Treatment for hemophilia A
Hemophilia A, also called factor VIII deficiency or classic hemophilia, is a genetic disorder caused by missing or defective factor VIII, a clotting protein. Patients are at risk for painful and/or potentially life-threatening bleeds from even modest injuries, and patients with the most severe form of the disease often experience painful, spontaneous bleeds into their muscles or joints.

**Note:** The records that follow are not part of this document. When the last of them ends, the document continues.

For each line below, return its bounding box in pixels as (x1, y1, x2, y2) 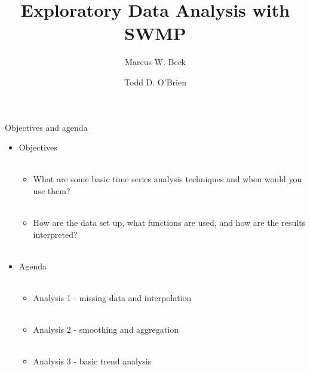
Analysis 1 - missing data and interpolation (33, 292, 192, 304)
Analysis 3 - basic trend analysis (33, 355, 152, 367)
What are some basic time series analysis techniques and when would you (33, 173, 302, 185)
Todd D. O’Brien (124, 75, 186, 88)
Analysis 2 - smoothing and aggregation (33, 323, 179, 336)
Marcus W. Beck (125, 56, 186, 68)
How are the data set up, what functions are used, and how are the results (33, 216, 306, 229)
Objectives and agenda (5, 121, 88, 133)
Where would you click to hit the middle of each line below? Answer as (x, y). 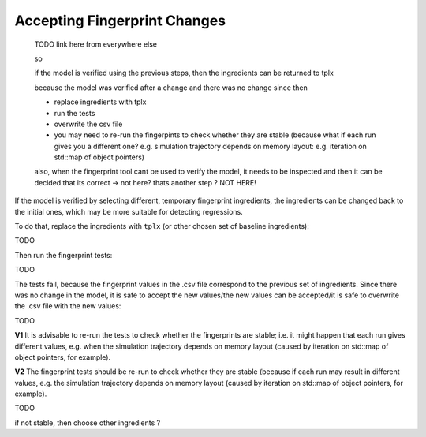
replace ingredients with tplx (100, 102)
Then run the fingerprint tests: (64, 255)
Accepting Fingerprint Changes (120, 21)
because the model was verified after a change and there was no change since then (171, 88)
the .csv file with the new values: (68, 306)
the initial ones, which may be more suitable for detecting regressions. (129, 211)
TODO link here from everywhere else (96, 44)
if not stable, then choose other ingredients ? (88, 423)
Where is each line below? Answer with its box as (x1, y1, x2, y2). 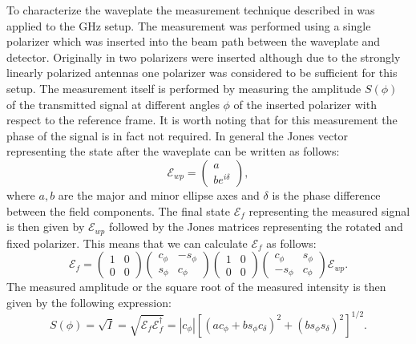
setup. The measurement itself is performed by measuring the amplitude (6, 79, 361, 96)
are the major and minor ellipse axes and (58, 186, 260, 203)
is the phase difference (272, 186, 381, 203)
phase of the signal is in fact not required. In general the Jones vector (6, 127, 349, 144)
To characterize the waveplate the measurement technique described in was (6, 2, 375, 18)
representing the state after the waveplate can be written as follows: (6, 143, 340, 160)
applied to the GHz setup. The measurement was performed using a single (6, 17, 371, 34)
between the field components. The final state (6, 202, 230, 219)
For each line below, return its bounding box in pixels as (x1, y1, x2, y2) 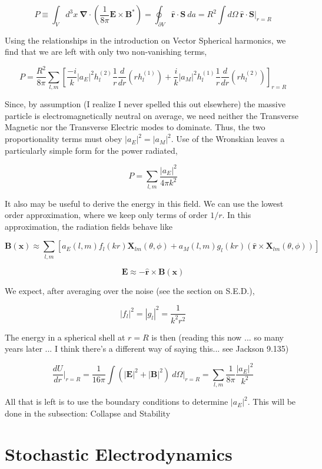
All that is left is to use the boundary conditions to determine (5, 395, 228, 408)
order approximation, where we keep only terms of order (5, 209, 208, 221)
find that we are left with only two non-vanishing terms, (5, 45, 207, 58)
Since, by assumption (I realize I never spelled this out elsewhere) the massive (5, 98, 286, 110)
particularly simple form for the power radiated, (5, 144, 178, 156)
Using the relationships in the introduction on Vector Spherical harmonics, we (5, 34, 286, 46)
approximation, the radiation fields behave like (5, 220, 172, 232)
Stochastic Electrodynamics (5, 441, 233, 465)
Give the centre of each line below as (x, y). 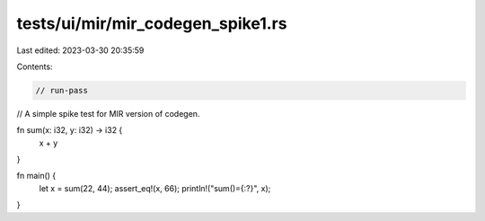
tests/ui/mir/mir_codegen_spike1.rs (152, 23)
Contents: (35, 66)
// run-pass (62, 90)
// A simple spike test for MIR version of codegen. (108, 113)
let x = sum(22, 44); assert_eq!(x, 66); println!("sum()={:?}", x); (155, 188)
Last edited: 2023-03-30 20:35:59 (80, 50)
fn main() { (36, 176)
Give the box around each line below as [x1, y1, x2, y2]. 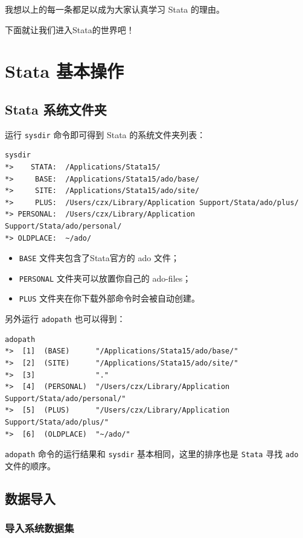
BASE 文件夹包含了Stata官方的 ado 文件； [19, 252, 179, 264]
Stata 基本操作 [5, 59, 124, 83]
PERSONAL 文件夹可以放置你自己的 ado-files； [19, 271, 191, 284]
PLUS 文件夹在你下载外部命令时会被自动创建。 [19, 292, 200, 305]
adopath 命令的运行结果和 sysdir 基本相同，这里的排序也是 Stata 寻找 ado [5, 448, 299, 460]
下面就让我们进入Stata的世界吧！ [5, 23, 135, 36]
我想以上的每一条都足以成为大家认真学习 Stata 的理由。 [5, 3, 225, 15]
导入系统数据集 [5, 521, 74, 536]
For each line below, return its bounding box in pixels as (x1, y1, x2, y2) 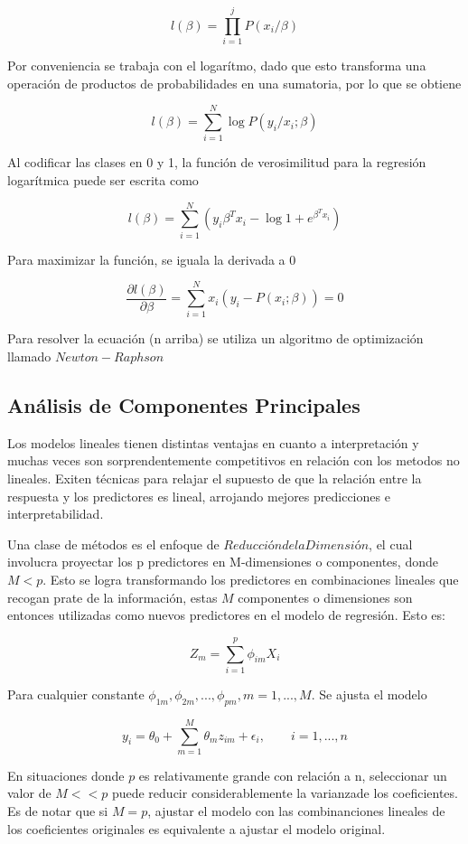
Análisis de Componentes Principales (7, 391, 360, 419)
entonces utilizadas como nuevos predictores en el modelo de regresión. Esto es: (7, 605, 445, 624)
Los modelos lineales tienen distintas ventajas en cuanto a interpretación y (7, 433, 419, 452)
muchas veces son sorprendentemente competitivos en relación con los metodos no (7, 451, 460, 470)
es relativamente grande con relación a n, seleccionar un (138, 765, 447, 784)
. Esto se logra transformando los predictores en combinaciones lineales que (42, 570, 459, 589)
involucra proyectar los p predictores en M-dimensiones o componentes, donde (7, 552, 438, 571)
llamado (7, 347, 51, 366)
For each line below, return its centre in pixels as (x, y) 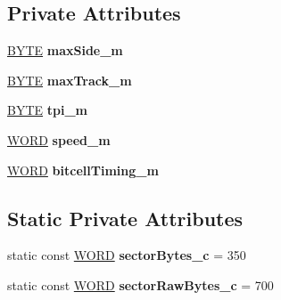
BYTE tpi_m (47, 110)
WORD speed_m (59, 139)
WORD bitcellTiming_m (83, 170)
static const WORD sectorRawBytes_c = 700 (140, 284)
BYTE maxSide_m (65, 50)
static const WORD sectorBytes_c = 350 (127, 255)
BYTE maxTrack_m (70, 80)
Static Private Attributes (125, 218)
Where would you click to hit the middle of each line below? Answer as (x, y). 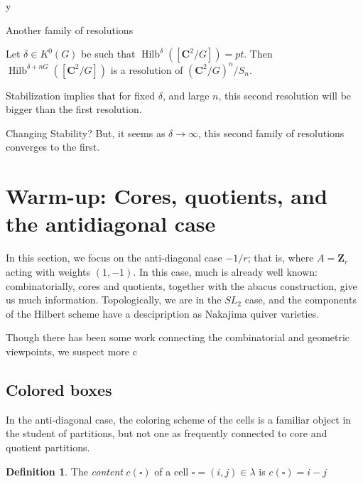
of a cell (172, 471)
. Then (258, 54)
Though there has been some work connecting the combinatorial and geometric (178, 337)
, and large (186, 95)
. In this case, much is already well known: (225, 271)
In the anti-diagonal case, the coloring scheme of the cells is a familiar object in (179, 419)
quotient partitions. (48, 447)
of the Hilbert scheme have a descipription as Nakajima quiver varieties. (163, 313)
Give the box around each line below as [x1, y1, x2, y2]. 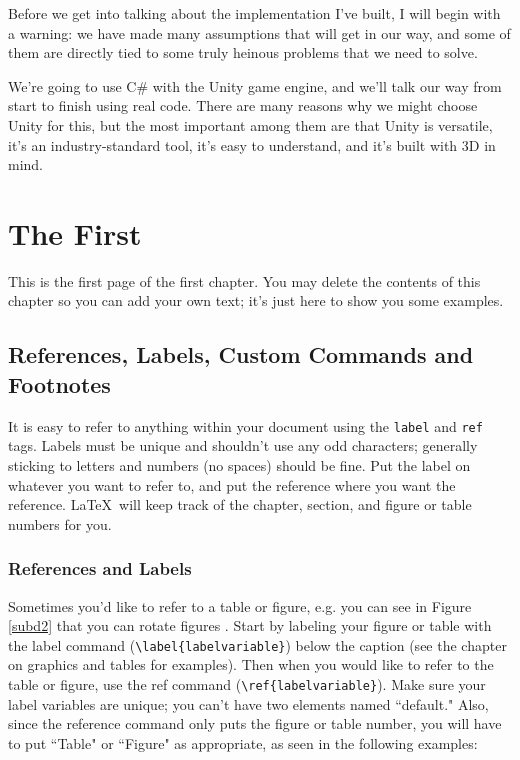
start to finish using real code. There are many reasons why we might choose [8, 95, 478, 116]
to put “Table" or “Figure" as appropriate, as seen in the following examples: [8, 732, 478, 753]
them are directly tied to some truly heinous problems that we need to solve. [8, 42, 478, 63]
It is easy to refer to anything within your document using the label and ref [8, 415, 483, 436]
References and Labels [8, 556, 192, 581]
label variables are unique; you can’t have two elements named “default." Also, [8, 693, 489, 714]
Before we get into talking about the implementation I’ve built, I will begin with [8, 3, 501, 23]
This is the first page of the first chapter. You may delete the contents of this [8, 270, 481, 291]
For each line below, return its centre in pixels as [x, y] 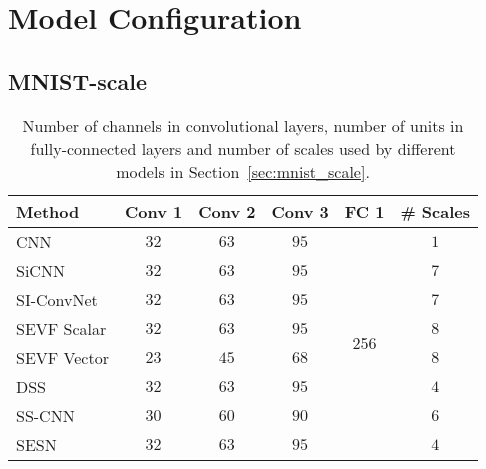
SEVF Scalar [61, 328]
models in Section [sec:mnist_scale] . [243, 171]
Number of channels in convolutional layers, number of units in [243, 125]
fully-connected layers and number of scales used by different [243, 148]
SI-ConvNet [57, 299]
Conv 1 [153, 211]
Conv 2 [227, 211]
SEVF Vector [62, 357]
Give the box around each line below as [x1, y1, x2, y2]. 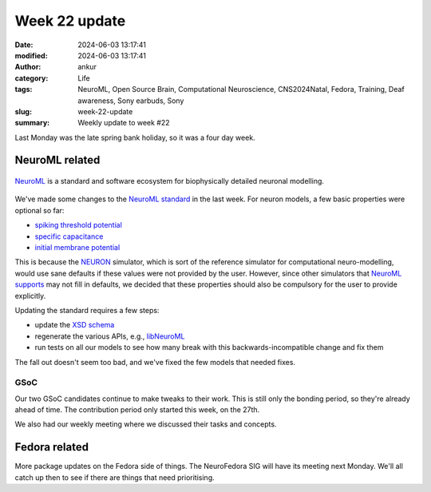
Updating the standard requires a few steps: [14, 305, 160, 315]
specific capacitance [34, 232, 104, 241]
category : [14, 73, 49, 83]
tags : [14, 85, 33, 94]
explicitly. [14, 291, 46, 300]
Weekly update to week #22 [77, 118, 171, 128]
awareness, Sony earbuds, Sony [77, 96, 184, 105]
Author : [14, 62, 42, 72]
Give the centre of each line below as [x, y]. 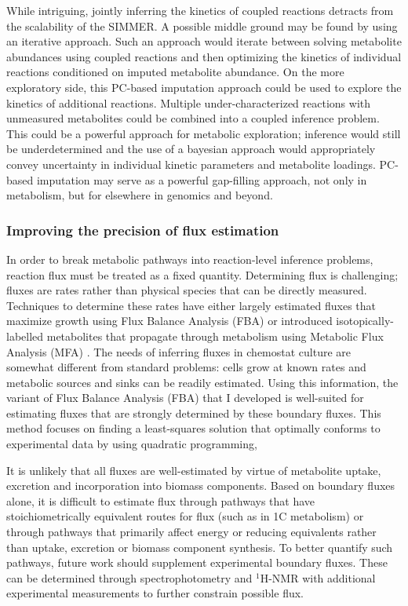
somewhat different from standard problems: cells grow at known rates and [186, 367]
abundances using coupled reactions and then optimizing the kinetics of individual [204, 56]
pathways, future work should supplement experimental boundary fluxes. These [197, 562]
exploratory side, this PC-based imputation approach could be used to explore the [204, 87]
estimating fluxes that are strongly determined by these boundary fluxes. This [194, 413]
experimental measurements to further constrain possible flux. [155, 593]
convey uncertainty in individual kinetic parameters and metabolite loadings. [191, 164]
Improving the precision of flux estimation [143, 230]
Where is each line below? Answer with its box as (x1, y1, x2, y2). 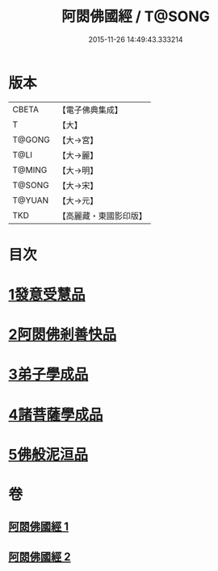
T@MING (12, 164, 48, 175)
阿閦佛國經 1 (8, 520, 69, 534)
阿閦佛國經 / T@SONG (61, 7, 210, 26)
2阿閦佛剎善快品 (8, 325, 117, 344)
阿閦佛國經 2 (8, 550, 71, 564)
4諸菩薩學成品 (8, 405, 103, 424)
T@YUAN (12, 195, 49, 206)
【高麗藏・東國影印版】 (57, 210, 147, 221)
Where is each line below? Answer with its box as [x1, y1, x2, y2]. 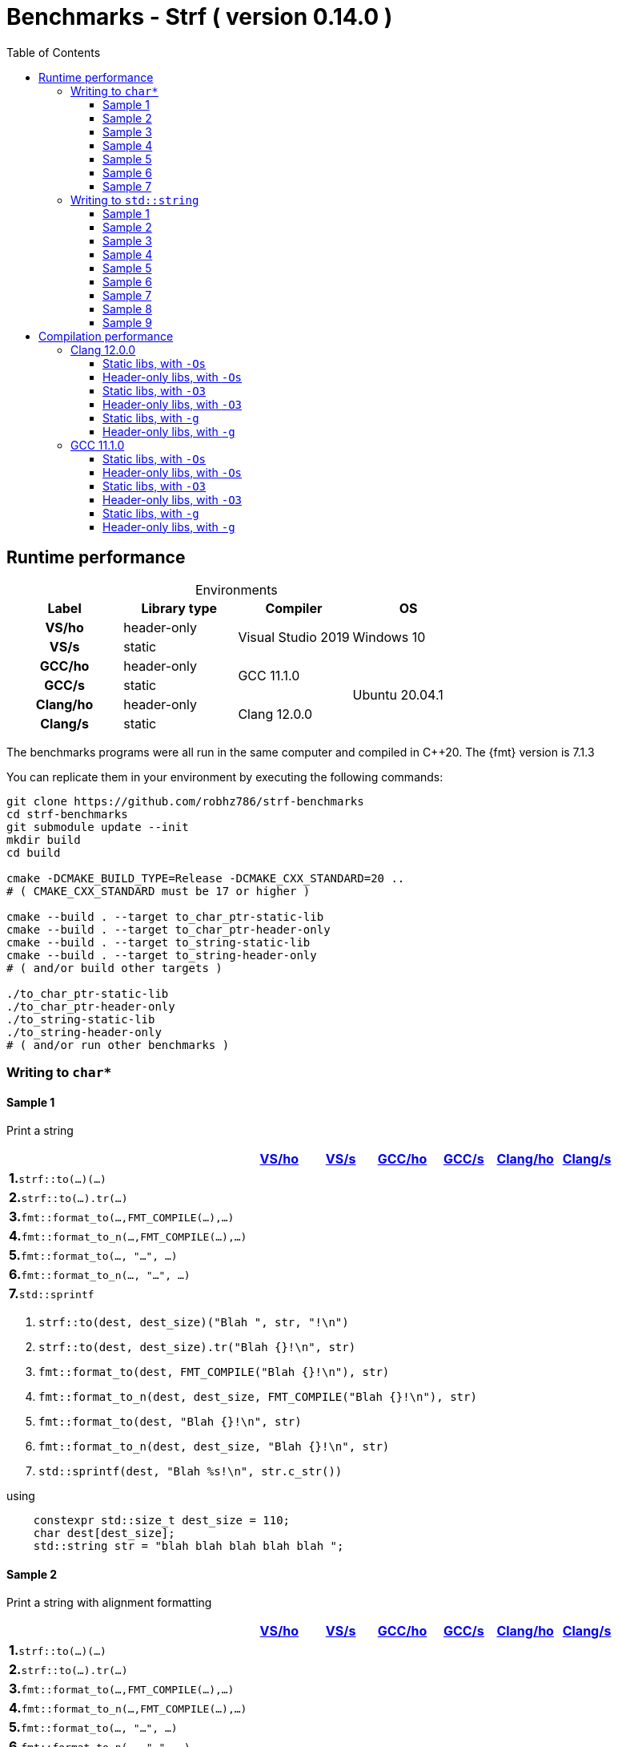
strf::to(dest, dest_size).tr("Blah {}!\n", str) [38, 1341, 356, 1354]
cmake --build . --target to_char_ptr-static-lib [6, 910, 324, 923]
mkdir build [6, 833, 81, 846]
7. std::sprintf [9, 1285, 94, 1302]
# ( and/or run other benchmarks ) [6, 1038, 230, 1051]
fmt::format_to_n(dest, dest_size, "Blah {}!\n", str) [38, 1440, 390, 1454]
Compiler [265, 599, 323, 616]
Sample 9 [102, 315, 152, 329]
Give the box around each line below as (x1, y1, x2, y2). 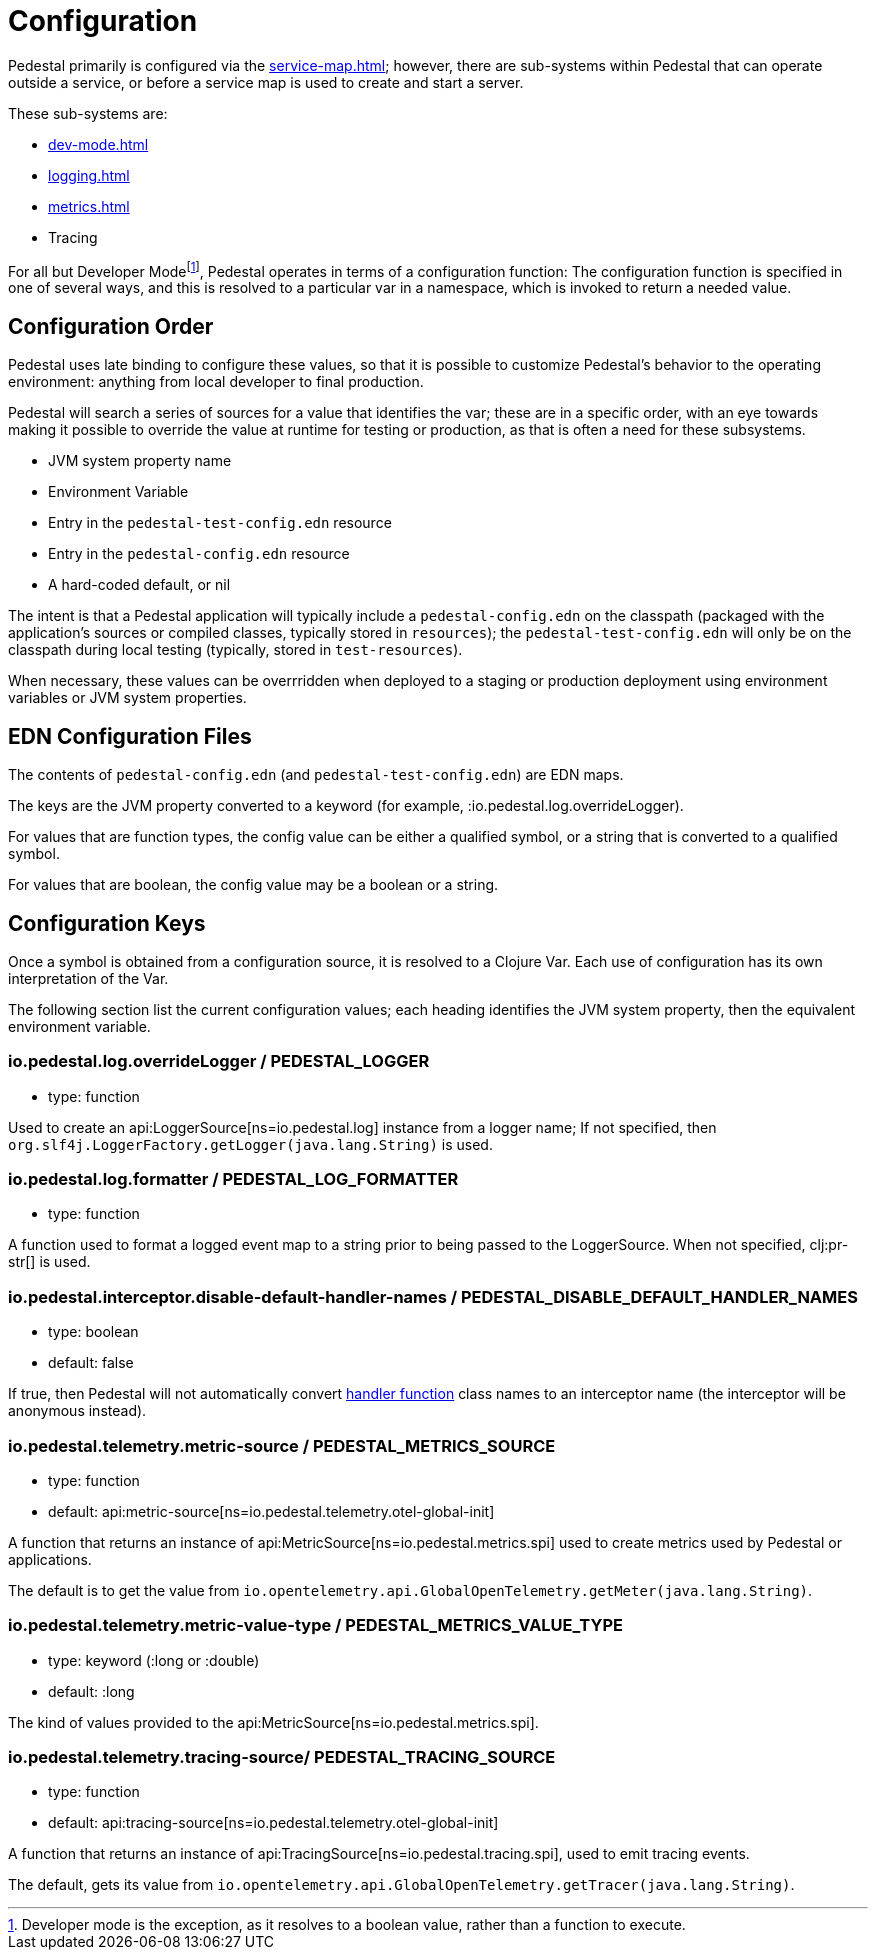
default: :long (48, 1682, 135, 1700)
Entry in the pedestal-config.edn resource (48, 545, 350, 563)
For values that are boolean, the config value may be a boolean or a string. (8, 876, 499, 894)
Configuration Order (8, 313, 214, 339)
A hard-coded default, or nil (48, 576, 231, 594)
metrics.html (48, 197, 130, 215)
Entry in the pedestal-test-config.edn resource (48, 514, 392, 532)
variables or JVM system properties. (8, 689, 247, 707)
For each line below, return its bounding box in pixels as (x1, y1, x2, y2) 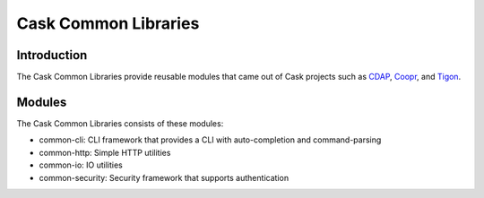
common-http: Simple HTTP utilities (39, 147, 171, 158)
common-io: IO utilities (39, 159, 123, 170)
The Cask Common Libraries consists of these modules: (16, 117, 224, 129)
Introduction (16, 47, 88, 63)
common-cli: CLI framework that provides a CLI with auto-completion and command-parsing (39, 134, 382, 145)
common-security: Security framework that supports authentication (39, 172, 290, 183)
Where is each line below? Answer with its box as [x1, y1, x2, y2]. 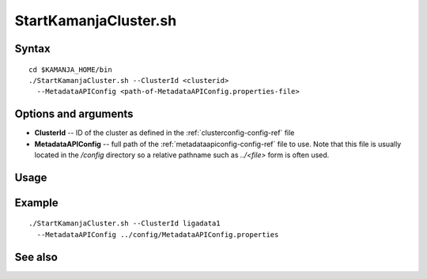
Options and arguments [14, 107, 134, 121]
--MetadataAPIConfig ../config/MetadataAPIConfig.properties [36, 230, 279, 239]
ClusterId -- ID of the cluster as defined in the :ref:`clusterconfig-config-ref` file [34, 128, 295, 138]
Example [14, 196, 59, 209]
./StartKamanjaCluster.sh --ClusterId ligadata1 [28, 219, 221, 228]
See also [14, 250, 59, 264]
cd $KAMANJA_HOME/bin [28, 65, 112, 74]
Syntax [14, 42, 51, 55]
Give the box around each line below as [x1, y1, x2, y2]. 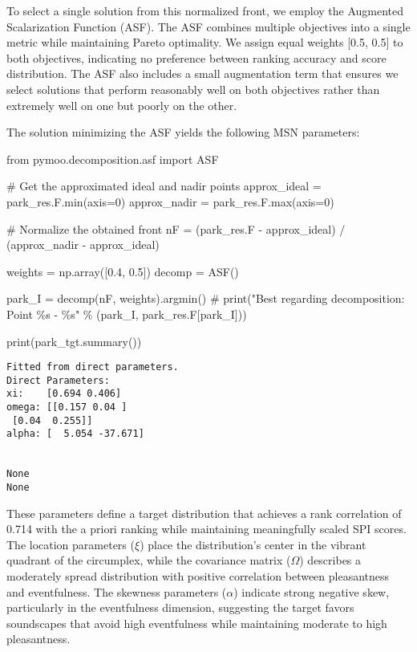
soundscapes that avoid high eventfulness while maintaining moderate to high [6, 614, 387, 631]
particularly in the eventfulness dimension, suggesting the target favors [6, 599, 354, 616]
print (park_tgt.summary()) [6, 332, 142, 349]
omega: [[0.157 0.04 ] [6, 401, 128, 414]
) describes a [299, 552, 362, 568]
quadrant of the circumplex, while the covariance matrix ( [6, 552, 291, 568]
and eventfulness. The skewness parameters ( [6, 583, 227, 600]
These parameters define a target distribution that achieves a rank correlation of [6, 504, 402, 521]

Clinical studies have shown that gene therapy can achieve a permanent and successful amelioration of the bleeding episodes in adults with hemophilia, eliminating the need for prophylactic replacement therapy.
Solutions for children
However, these long-lasting therapeutic effects may not be reproducible in pediatric patients, those with the most to gain from effective bleed control, because of high turnover of the liver cells and loss of cells producing the missing coagulation factor. Our hemophilia A gene therapy will soon enter clinical trials after the company has offered best-in-class safety, low doses, fewer steroids, and sustained levels of clotting factor VIII in pre-clinical studies.
For the pediatric population, ASC Therapeutics is using a genome editing approach, a mechanism to rewrite the gene sequences. Gene editing has the potential to insert into a targeted position of the liver cell a gene that will produce the missing coagulation factor. Since this gene is fully integrated into the nucleus of the liver cell, even a rapid turnover of this cell will maintain the production of the missing factor after cell division.
Gene therapies are the most complex therapies ever developed, but will provide the most impressive outcomes ever imagined, a definitive cure for severe inherited diseases like hemophilia.